Parenting with a disability or special need
For too long, people with disabilities or special needs had been told that having families of our own was not an option. The truth is, though, that we have always been parents, and as our society evolves, more and more of us will have access to that opportunity.
Parenting with a disability is and always has been a legal right, as much as it is for any other person.
However, parenting as a role for disabled or special needs population used to be controlled through the practice of sterilization, abortion, and imposed ignorance.
Increasing numbers of disabled people at the end of the twentieth century chose to become parents but in doing so they often face negative attitudes, inaccessible environments and inappropriate support.
Being disabled parents in the twenty-first century is slowly starting to improve but unfortunately disabled or special needs parents are still sometimes met with discriminatory attitudes both by professional organisations, and by the family and friends of the disabled parents themselves.
This shows that having rights does not immediately equate to positive attitudes from society or adequate services being provided.
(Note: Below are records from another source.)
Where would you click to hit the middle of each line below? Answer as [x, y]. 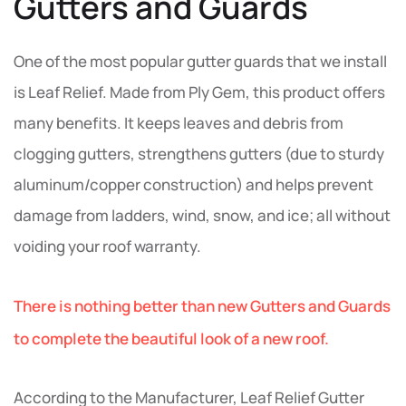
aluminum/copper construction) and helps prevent [193, 184]
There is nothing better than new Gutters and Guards [202, 305]
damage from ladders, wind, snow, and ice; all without [202, 215]
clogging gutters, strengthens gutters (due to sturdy [199, 153]
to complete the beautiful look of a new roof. [171, 338]
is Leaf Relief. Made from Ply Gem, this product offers [199, 92]
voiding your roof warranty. [107, 246]
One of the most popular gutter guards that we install [200, 61]
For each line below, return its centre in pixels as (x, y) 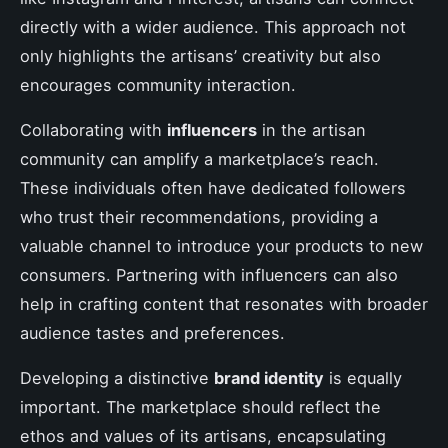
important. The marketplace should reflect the (200, 406)
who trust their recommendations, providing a (199, 216)
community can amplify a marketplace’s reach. (199, 158)
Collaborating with (93, 129)
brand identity (269, 377)
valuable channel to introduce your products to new (221, 245)
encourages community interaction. (158, 84)
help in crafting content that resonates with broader (224, 303)
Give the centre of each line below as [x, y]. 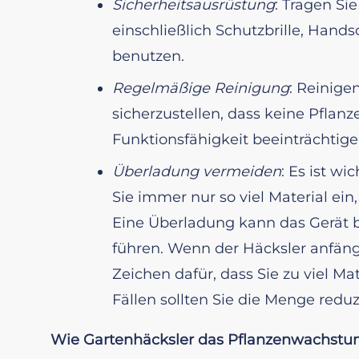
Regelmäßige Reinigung [201, 88]
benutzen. [148, 56]
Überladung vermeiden [197, 171]
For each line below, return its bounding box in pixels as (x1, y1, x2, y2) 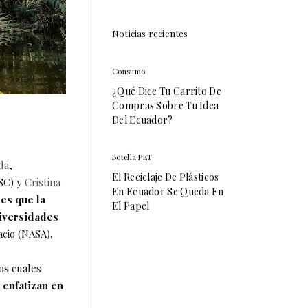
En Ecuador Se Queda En (112, 184, 224, 198)
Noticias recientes (112, 27, 188, 39)
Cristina (25, 175, 60, 190)
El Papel (112, 199, 150, 212)
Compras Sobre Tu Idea (112, 98, 219, 112)
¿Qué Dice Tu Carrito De (112, 84, 221, 98)
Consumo (112, 65, 146, 76)
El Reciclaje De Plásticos (112, 170, 219, 184)
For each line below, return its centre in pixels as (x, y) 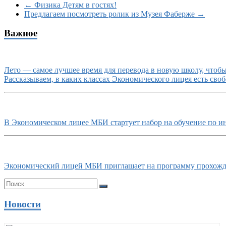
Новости (22, 204)
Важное (21, 33)
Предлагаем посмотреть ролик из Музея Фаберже (110, 14)
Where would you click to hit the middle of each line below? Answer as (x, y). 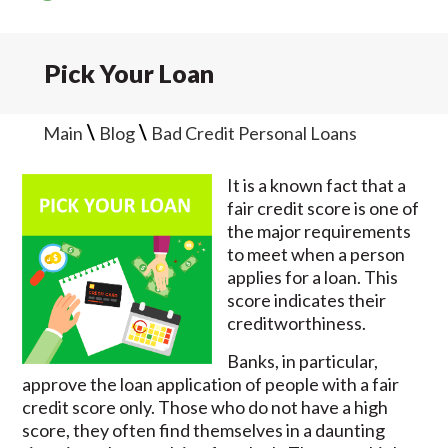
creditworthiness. (297, 323)
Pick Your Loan (129, 73)
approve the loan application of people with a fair (211, 384)
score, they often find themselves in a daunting (204, 430)
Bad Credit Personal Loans (253, 133)
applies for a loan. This (313, 277)
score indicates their (307, 300)
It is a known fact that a (317, 185)
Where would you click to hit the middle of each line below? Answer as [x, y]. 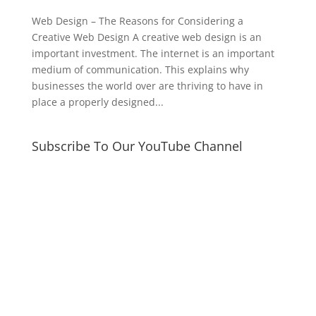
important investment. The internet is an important [153, 53]
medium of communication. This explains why [140, 69]
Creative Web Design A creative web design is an [146, 37]
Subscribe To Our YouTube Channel [137, 146]
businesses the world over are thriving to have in [147, 85]
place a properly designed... [97, 102]
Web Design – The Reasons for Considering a [137, 20]
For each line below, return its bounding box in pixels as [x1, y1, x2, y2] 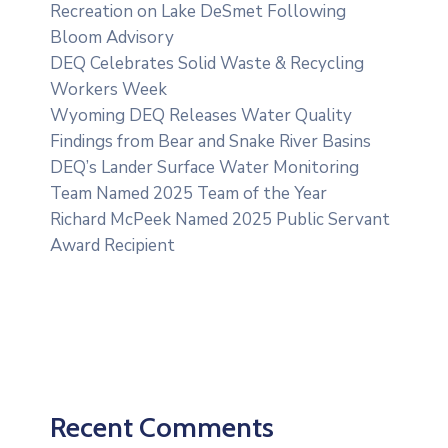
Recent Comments [50, 409, 274, 444]
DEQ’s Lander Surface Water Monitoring [50, 155, 359, 179]
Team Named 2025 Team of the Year [50, 181, 327, 205]
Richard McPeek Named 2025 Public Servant [50, 207, 390, 231]
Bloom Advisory [50, 25, 174, 49]
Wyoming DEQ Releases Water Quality [50, 103, 352, 127]
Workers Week [50, 77, 167, 101]
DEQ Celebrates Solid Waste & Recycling [50, 51, 364, 75]
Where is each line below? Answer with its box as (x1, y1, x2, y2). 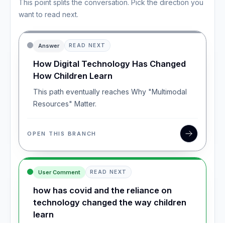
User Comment (38, 168, 80, 176)
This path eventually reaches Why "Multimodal (33, 87, 187, 96)
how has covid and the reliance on (33, 185, 172, 195)
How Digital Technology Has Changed (33, 59, 186, 69)
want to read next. (19, 10, 78, 19)
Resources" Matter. (33, 99, 96, 108)
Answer (38, 42, 59, 49)
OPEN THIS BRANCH (27, 130, 97, 137)
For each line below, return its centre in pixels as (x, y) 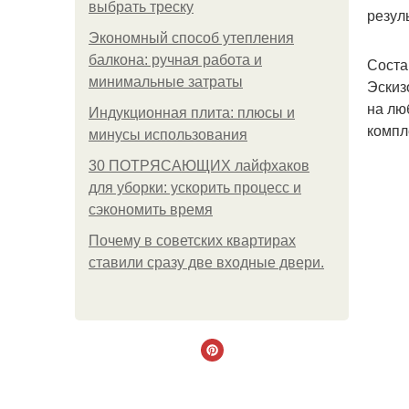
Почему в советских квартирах (192, 241)
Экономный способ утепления (191, 38)
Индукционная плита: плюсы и (192, 113)
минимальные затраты (166, 82)
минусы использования (168, 135)
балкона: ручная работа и (175, 60)
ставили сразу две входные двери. (206, 262)
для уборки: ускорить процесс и (195, 188)
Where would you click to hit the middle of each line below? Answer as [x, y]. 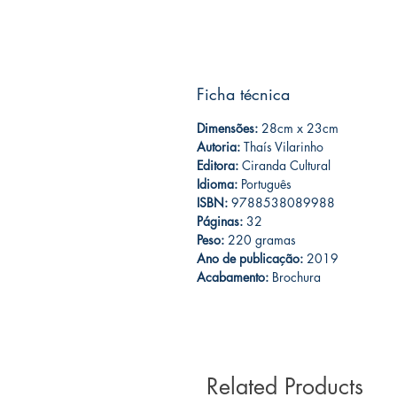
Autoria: [218, 147]
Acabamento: [233, 277]
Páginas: [220, 222]
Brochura [295, 277]
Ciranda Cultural [284, 166]
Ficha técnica [243, 94]
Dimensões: [227, 128]
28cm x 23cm [298, 128]
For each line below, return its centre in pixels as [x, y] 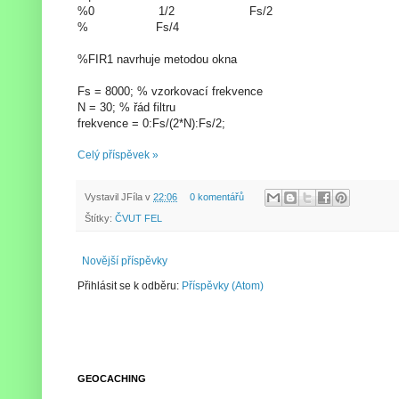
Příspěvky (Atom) [223, 286]
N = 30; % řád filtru [126, 107]
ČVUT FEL [138, 219]
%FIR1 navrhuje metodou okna [157, 59]
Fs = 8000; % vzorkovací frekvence [170, 91]
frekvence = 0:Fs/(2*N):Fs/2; [151, 123]
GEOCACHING [112, 379]
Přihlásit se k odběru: [130, 286]
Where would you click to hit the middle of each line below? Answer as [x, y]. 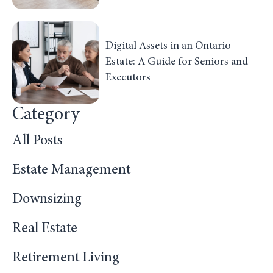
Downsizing [47, 200]
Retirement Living [66, 258]
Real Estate [45, 229]
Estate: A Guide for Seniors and [176, 62]
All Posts [37, 141]
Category [46, 115]
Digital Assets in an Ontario [168, 47]
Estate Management [71, 170]

The role of disabled parenting today, therefore, involves not only the usual challenges of raising children, but also the fight for adequate support services and preparing their children to face discriminatory attitudes.
Disabled parenting and the law
The 1970s saw the beginnings of change in the social perception of disability through the advent of the Union of the Physically Impaired Against Segregation in 1976.
Political activism during the 1970s and 1980s culminated in 1990 with Michael Oliver’s ‘The Politics of Disablement’ which defined ‘The Social Model of Disability’.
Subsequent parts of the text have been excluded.